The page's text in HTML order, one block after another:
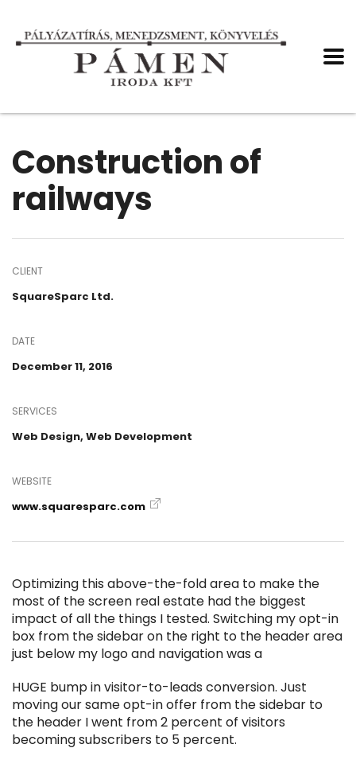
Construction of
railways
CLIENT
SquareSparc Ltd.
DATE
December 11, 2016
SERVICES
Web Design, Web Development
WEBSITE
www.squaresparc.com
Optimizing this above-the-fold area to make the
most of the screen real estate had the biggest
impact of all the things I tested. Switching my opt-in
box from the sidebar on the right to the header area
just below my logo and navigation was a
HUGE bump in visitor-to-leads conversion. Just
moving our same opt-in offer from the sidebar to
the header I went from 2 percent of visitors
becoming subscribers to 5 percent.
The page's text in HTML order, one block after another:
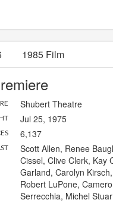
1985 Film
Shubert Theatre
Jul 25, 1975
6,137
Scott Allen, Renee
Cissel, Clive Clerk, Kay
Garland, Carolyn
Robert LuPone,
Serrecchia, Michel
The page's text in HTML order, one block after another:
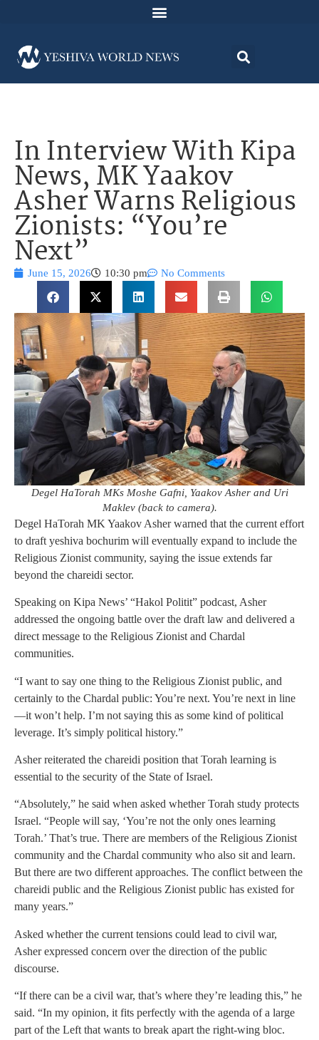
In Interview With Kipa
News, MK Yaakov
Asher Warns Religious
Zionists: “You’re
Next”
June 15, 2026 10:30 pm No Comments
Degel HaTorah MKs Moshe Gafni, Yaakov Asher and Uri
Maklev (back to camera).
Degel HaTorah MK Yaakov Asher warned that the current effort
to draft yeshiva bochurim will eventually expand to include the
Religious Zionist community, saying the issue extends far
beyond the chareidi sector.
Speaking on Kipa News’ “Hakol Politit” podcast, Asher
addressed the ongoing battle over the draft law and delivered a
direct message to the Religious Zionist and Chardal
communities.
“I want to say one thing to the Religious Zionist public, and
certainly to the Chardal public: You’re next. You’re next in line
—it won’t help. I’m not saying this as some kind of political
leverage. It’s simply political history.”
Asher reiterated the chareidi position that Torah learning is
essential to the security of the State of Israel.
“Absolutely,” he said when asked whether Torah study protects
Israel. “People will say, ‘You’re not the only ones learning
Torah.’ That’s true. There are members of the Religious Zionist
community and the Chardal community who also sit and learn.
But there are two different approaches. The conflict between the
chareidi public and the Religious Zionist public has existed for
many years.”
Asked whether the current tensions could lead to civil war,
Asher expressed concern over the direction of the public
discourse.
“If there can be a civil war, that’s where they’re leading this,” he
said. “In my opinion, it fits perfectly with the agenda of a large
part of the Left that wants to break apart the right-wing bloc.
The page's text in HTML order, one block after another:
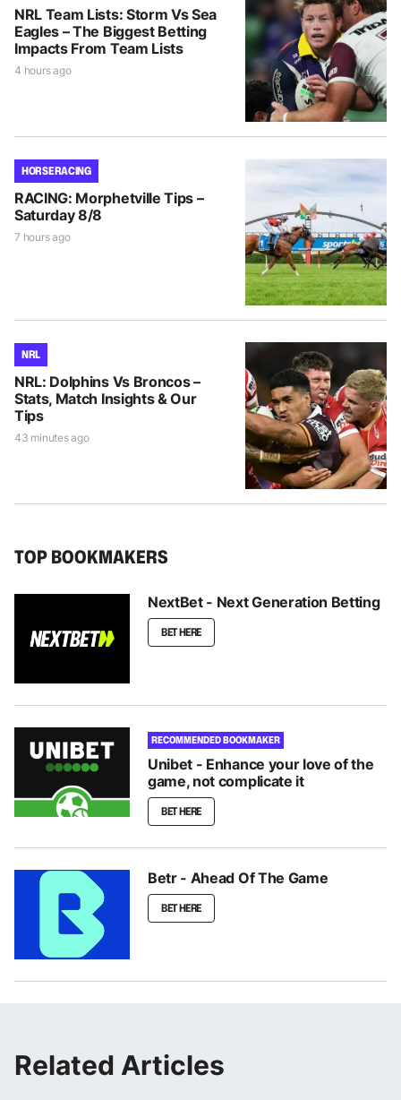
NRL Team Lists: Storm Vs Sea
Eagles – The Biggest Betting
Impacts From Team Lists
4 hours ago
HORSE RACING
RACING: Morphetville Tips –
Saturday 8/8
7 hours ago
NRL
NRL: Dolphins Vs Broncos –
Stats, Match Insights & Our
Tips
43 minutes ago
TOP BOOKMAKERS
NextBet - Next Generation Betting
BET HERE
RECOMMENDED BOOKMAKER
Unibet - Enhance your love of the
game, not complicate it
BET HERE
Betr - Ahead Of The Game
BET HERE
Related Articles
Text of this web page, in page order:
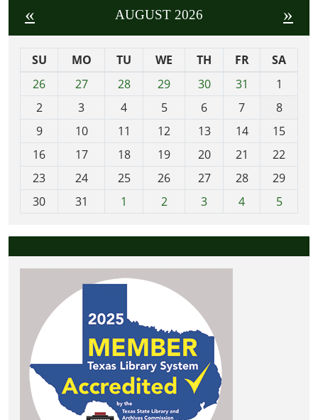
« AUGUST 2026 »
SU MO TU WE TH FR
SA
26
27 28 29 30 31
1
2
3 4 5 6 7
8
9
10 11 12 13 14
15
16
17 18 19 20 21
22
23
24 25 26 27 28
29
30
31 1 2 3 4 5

Work to be completed: Starting at the line with "27 28 29 30 31", copy every line down to the last one above, exactly as written and with nothing else.

Response box:
27 28 29 30 31
1
2
3 4 5 6 7
8
9
10 11 12 13 14
15
16
17 18 19 20 21
22
23
24 25 26 27 28
29
30
31 1 2 3 4 5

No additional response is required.